Presentation of the text

Title: Untamed (2020)

Sender: Glennon Doyle

Genre: Memoir 

Glennon Doyle (b. 1976) is an American author, activist, and speaker known for her bestselling memoirs. Doyle started writing about her life as a progressive Christian mother on her blog Momastary. She then published her first memoir  Carry On, Warrior, in 2013 and the follow-up memoir, Love Warrior, three years later. Love Warrior became a bestseller and was chosen for Oprah Winfrey’s book club. 

Doyle’s third memoir Untamed details her experience with finding the courage to live an authentic life in spite of societal norms. This includes her decision to leave her marriage and embark on a new relationship with soccer player Abby Wambach, whom she eventually married. Untamed was a New York Times bestseller and is in the process of being adapted into a TV series.

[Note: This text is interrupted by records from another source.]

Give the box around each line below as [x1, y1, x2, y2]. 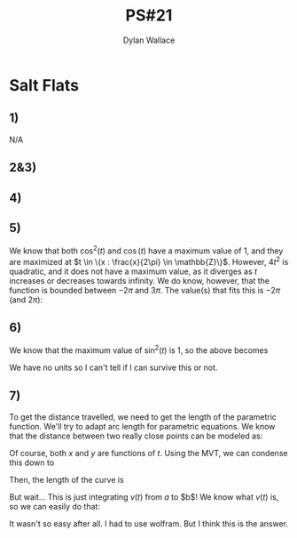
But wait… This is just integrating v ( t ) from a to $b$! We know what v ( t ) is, [9, 491, 279, 502]
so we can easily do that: [9, 501, 100, 511]
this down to [9, 457, 55, 468]
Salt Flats [9, 75, 80, 95]
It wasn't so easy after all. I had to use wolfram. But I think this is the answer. [9, 518, 289, 529]
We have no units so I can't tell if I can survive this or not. [9, 362, 218, 373]
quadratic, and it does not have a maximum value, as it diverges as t [9, 266, 258, 277]
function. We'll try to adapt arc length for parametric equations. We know [9, 421, 276, 431]
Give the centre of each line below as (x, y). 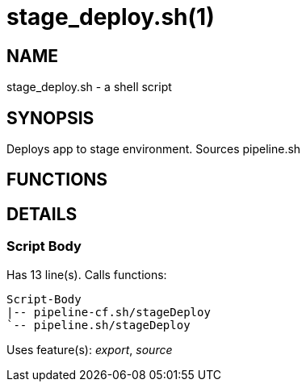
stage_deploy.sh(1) (111, 17)
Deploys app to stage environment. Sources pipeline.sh (154, 149)
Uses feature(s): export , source (90, 349)
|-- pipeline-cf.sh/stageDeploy (109, 312)
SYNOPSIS (50, 118)
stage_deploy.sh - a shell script (89, 87)
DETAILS (42, 214)
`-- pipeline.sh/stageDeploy (99, 325)

Doyle poses a series of rhetorical questions when she discusses how she began to question whether the life she was living aligned with her authentic desires or whether it was just a reflection of the societal expectations she had forced herself to conform to. For example, her mother’s statement that Doyle had not seemed as happy as when her wife came into her life since she was ten years old prompted Doyle to ask herself: “Where did my spark go at ten? How had I lost myself?” (l. 88). This starts Doyle’s journey of self-reflection. Moreover, it suggests that the transition into adulthood often involves conforming to societal expectations and losing touch with one's true self. It also invites the receivers to join in her reflections, and perhaps wonder if they have experienced something similar in their own lives. 

Doyle shares other similar questions she asked herself on her journey: “How much of this was my idea? Do I truly want any of this, or is this what I was conditioned to want? […] Who was I before I became who the world told me to be?” (l. 113-118). Though Doyle is not directly addressing readers, these questions once again challenge them to examine their own beliefs, choices, and desires, and to consider whether they are authentic or shaped by external influences. It also encourages them to consider the possibility of reclaiming their true, authentic selves.